PROVIDED MATERIAL below:

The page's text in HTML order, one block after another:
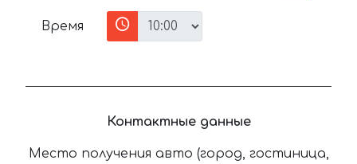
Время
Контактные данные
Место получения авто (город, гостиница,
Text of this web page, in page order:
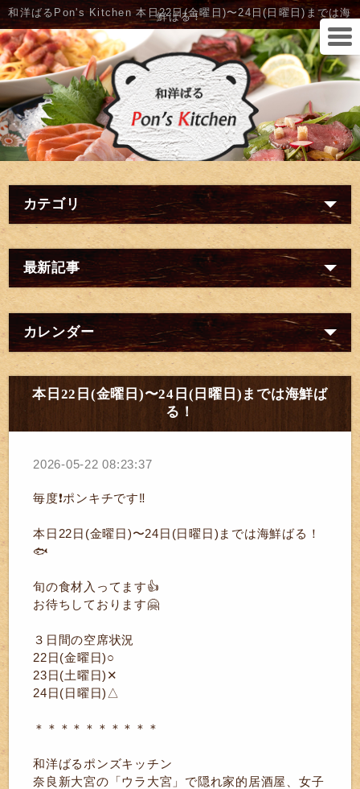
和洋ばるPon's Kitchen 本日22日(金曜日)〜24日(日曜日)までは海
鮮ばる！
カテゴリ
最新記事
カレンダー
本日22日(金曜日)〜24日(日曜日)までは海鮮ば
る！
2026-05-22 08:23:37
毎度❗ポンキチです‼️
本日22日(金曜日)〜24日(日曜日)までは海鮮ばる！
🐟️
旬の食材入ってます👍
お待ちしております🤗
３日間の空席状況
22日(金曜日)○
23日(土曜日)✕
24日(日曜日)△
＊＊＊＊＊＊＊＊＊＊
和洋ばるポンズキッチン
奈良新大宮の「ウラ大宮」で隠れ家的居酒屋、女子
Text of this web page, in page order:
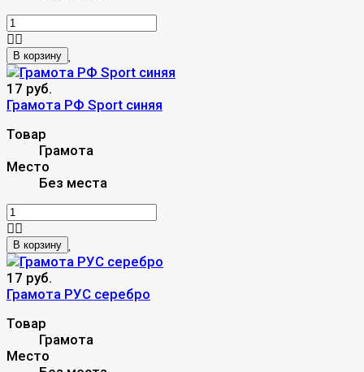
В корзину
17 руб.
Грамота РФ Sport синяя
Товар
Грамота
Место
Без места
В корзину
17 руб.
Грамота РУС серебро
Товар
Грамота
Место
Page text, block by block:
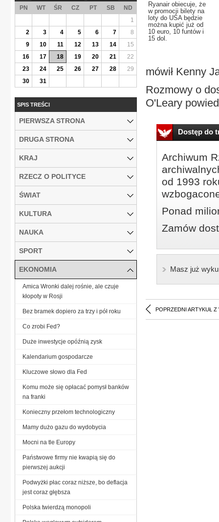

End of PROVIDED MATERIAL.
PROVIDED MATERIAL below:

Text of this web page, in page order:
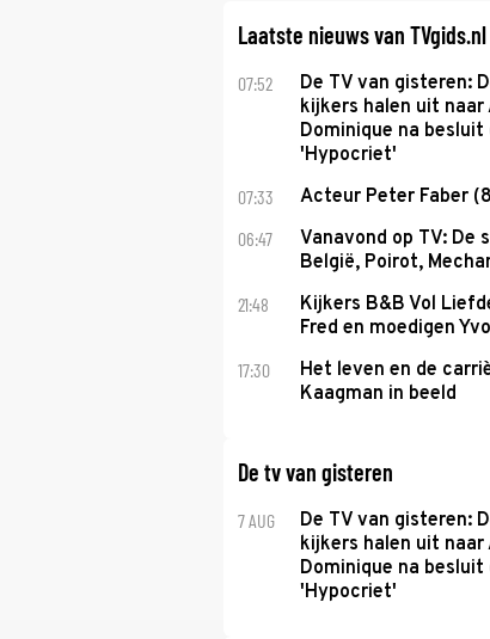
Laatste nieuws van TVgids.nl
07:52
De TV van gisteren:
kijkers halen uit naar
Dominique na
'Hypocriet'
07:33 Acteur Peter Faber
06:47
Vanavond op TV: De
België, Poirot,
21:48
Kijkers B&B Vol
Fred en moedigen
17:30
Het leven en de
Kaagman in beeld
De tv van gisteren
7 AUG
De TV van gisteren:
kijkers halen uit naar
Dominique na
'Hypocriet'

End of PROVIDED MATERIAL.

## INSTRUCTIONS FOR THE TASK:
In the entries above, find the line that contains "The page's text" and the line that contains "Page text, block". Reproduce exactly those two lines and every line between them, but not the pictures.

## EXERCISE ANSWER:
The page's text in HTML order, one block after another:
Время
Контактные данные
Место получения авто (город, гостиница,
Text of this web page, in page order:
和洋ばるPon's Kitchen 本日22日(金曜日)〜24日(日曜日)までは海
鮮ばる！
カテゴリ
最新記事
カレンダー
本日22日(金曜日)〜24日(日曜日)までは海鮮ば
る！
2026-05-22 08:23:37
毎度❗ポンキチです‼️
本日22日(金曜日)〜24日(日曜日)までは海鮮ばる！
🐟️
旬の食材入ってます👍
お待ちしております🤗
３日間の空席状況
22日(金曜日)○
23日(土曜日)✕
24日(日曜日)△
＊＊＊＊＊＊＊＊＊＊
和洋ばるポンズキッチン
奈良新大宮の「ウラ大宮」で隠れ家的居酒屋、女子
Text of this web page, in page order:
В корзину
17 руб.
Грамота РФ Sport синяя
Товар
Грамота
Место
Без места
В корзину
17 руб.
Грамота РУС серебро
Товар
Грамота
Место
Page text, block by block:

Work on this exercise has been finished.